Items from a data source
==============================

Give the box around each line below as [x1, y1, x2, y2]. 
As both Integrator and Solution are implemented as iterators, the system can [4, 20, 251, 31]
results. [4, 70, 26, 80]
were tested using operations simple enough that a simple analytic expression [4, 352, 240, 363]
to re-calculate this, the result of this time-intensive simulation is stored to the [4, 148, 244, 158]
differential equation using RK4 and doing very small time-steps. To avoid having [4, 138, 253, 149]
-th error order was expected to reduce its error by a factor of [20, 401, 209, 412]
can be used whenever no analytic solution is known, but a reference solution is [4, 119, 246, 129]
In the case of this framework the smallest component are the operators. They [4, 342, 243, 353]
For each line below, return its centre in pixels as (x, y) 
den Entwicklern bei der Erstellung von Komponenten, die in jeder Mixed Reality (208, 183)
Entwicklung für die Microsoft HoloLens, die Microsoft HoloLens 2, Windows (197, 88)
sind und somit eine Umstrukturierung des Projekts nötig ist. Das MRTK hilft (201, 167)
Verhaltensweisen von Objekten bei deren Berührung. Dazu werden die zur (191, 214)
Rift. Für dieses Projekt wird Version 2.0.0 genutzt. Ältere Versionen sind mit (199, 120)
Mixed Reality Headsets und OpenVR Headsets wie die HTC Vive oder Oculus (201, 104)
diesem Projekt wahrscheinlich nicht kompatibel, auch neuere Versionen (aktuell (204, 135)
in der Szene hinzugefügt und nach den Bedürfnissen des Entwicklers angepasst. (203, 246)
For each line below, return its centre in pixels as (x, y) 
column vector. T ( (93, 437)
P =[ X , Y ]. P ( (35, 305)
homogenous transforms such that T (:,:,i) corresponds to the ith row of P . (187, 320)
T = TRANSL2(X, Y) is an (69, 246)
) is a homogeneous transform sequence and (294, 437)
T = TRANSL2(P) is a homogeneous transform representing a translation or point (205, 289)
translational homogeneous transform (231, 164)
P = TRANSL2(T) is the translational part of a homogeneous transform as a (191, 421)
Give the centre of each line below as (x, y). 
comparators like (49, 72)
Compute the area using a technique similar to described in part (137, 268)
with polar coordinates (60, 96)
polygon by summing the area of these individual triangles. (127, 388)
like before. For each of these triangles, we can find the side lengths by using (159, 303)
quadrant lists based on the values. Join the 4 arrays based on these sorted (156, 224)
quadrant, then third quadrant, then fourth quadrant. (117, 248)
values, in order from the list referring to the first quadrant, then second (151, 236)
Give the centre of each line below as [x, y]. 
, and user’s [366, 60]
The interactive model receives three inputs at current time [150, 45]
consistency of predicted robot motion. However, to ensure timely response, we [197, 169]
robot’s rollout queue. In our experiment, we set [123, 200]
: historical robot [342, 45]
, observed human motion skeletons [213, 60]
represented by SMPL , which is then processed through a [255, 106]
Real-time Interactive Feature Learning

==============================

Exercise directions: Locate the line with "polygon by summing" in the entries above; extract it and every line after it, verbatim.

Completed task:
polygon by summing the area of these individual triangles. (127, 388)
like before. For each of these triangles, we can find the side lengths by using (159, 303)
quadrant lists based on the values. Join the 4 arrays based on these sorted (156, 224)
quadrant, then third quadrant, then fourth quadrant. (117, 248)
values, in order from the list referring to the first quadrant, then second (151, 236)
Give the centre of each line below as [x, y]. 
, and user’s [366, 60]
The interactive model receives three inputs at current time [150, 45]
consistency of predicted robot motion. However, to ensure timely response, we [197, 169]
robot’s rollout queue. In our experiment, we set [123, 200]
: historical robot [342, 45]
, observed human motion skeletons [213, 60]
represented by SMPL , which is then processed through a [255, 106]
Real-time Interactive Feature Learning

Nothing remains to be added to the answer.